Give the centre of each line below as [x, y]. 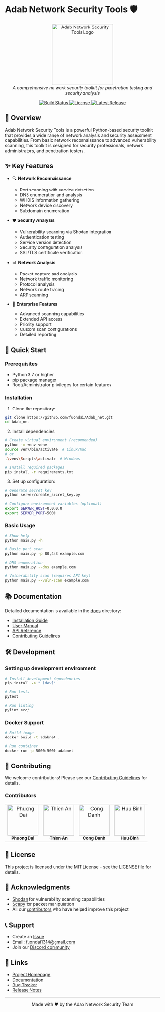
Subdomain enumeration [44, 210]
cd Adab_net [17, 422]
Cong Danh [94, 838]
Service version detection [45, 242]
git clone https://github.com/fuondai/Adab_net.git [59, 417]
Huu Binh [130, 838]
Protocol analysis [37, 284]
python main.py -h [24, 540]
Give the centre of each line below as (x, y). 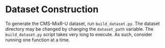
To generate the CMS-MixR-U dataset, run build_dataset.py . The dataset (82, 23)
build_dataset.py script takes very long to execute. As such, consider (79, 34)
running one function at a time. (38, 40)
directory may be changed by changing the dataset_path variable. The (79, 29)
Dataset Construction (52, 9)
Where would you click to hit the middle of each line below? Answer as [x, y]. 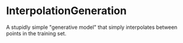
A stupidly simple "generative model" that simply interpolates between [92, 27]
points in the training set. [36, 33]
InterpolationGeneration [66, 11]
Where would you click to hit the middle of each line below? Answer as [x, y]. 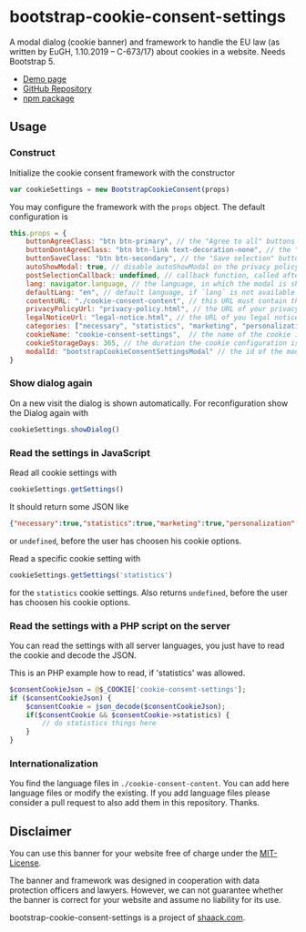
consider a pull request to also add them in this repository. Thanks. [135, 803]
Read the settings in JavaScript [80, 452]
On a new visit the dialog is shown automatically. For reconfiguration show [149, 403]
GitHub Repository [57, 88]
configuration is [39, 217]
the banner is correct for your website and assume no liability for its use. [145, 900]
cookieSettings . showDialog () [65, 430]
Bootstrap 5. [32, 61]
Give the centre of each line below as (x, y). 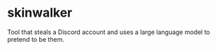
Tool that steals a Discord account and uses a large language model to (109, 32)
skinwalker (40, 13)
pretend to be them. (36, 39)
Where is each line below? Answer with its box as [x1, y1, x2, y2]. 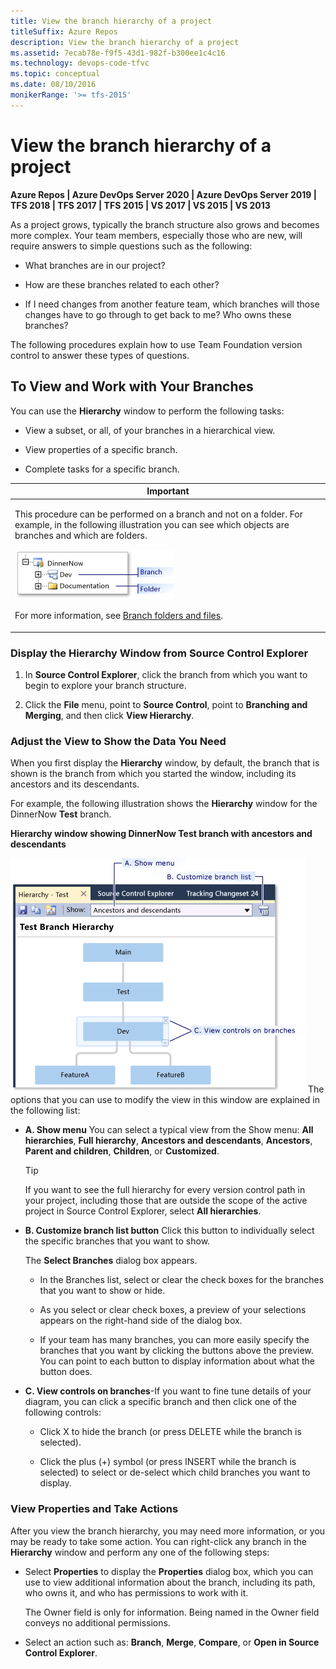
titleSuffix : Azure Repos [10, 26, 118, 37]
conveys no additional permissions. [24, 1616, 171, 1629]
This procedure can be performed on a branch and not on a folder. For [14, 508, 304, 520]
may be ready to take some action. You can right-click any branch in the [10, 1535, 308, 1547]
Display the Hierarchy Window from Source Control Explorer [10, 646, 309, 660]
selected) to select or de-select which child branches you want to [39, 1466, 311, 1479]
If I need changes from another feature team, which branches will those [24, 298, 320, 310]
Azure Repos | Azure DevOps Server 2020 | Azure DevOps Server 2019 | [10, 188, 317, 200]
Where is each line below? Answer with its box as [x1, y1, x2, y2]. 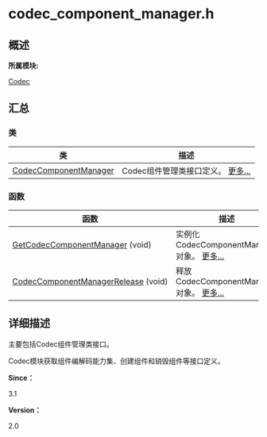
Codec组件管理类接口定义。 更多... [122, 165, 251, 176]
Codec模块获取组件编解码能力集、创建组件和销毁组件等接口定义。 [8, 356, 225, 366]
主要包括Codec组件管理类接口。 [8, 339, 114, 349]
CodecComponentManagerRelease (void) [12, 275, 168, 286]
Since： [8, 373, 35, 382]
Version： [8, 405, 42, 415]
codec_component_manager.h [8, 5, 215, 23]
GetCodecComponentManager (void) [12, 239, 152, 250]
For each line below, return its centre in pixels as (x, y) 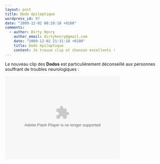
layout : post (18, 9)
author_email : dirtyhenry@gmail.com (51, 37)
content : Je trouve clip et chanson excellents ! (65, 50)
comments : (15, 28)
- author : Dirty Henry (32, 32)
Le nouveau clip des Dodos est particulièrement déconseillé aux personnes (80, 64)
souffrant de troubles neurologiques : (42, 69)
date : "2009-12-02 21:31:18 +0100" (50, 41)
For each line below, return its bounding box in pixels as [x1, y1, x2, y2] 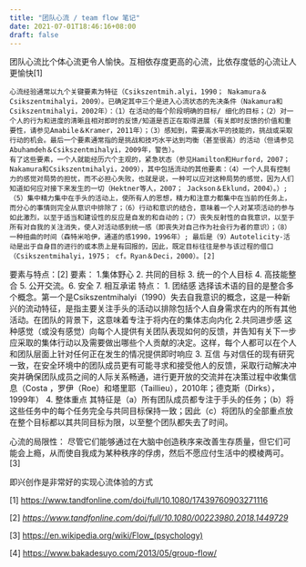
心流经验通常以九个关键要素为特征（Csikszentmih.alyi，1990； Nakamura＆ [9, 87, 268, 96]
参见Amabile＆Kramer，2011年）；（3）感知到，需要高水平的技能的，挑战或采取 [36, 127, 293, 136]
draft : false [9, 30, 59, 39]
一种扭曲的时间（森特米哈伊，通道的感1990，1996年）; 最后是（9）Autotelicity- [9, 233, 284, 242]
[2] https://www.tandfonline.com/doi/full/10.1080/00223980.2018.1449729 [9, 512, 289, 523]
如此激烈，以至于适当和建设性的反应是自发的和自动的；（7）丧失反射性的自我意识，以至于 [9, 213, 295, 223]
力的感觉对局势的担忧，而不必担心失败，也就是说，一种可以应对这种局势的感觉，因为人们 [9, 175, 294, 184]
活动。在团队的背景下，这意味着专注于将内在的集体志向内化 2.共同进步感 [9, 315, 282, 326]
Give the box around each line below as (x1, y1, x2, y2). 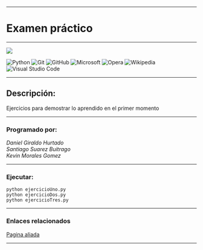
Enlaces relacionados (6, 217, 71, 225)
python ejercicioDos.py (6, 192, 66, 198)
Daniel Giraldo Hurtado (6, 139, 64, 146)
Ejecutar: (6, 172, 34, 181)
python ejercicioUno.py (6, 186, 66, 193)
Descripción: (6, 89, 56, 99)
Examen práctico (6, 22, 93, 35)
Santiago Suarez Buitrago (6, 146, 71, 153)
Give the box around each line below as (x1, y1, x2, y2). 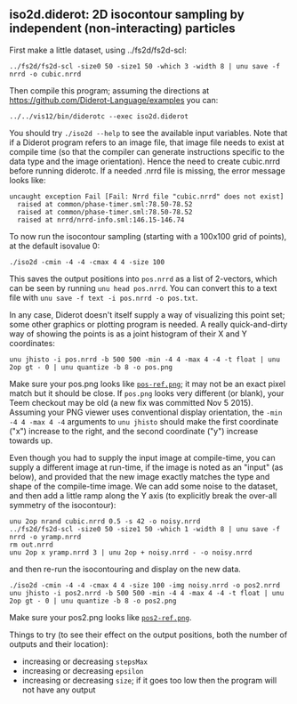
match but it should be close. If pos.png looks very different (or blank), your (9, 387, 285, 399)
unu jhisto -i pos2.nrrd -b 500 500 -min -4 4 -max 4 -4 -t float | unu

══════════════════════════════

# Exercise brief
Both the line above containing "GetCodecComponentManager (void) [12, 239, 152, 250]" and the line containing "Examen práctico (6, 22, 93, 35)" belong in the copy, along with every line between them; print these exactly and omit the pictures.

# Result of the task
GetCodecComponentManager (void) [12, 239, 152, 250]
For each line below, return its centre in pixels as (x, y) 
layout : post (18, 9)
author_email : dirtyhenry@gmail.com (51, 37)
content : Je trouve clip et chanson excellents ! (65, 50)
comments : (15, 28)
- author : Dirty Henry (32, 32)
Le nouveau clip des Dodos est particulièrement déconseillé aux personnes (80, 64)
souffrant de troubles neurologiques : (42, 69)
date : "2009-12-02 21:31:18 +0100" (50, 41)
For each line below, return its bounding box in pixels as [x1, y1, x2, y2] 
心流经验通常以九个关键要素为特征（Csikszentmih.alyi，1990； Nakamura＆ [9, 87, 268, 96]
参见Amabile＆Kramer，2011年）；（3）感知到，需要高水平的技能的，挑战或采取 [36, 127, 293, 136]
draft : false [9, 30, 59, 39]
一种扭曲的时间（森特米哈伊，通道的感1990，1996年）; 最后是（9）Autotelicity- [9, 233, 284, 242]
[2] https://www.tandfonline.com/doi/full/10.1080/00223980.2018.1449729 [9, 512, 289, 523]
如此激烈，以至于适当和建设性的反应是自发的和自动的；（7）丧失反射性的自我意识，以至于 [9, 213, 295, 223]
力的感觉对局势的担忧，而不必担心失败，也就是说，一种可以应对这种局势的感觉，因为人们 [9, 175, 294, 184]
活动。在团队的背景下，这意味着专注于将内在的集体志向内化 2.共同进步感 [9, 315, 282, 326]
Give the box around each line below as (x1, y1, x2, y2). 
Enlaces relacionados (6, 217, 71, 225)
python ejercicioDos.py (6, 192, 66, 198)
Daniel Giraldo Hurtado (6, 139, 64, 146)
Ejecutar: (6, 172, 34, 181)
python ejercicioUno.py (6, 186, 66, 193)
Descripción: (6, 89, 56, 99)
Examen práctico (6, 22, 93, 35)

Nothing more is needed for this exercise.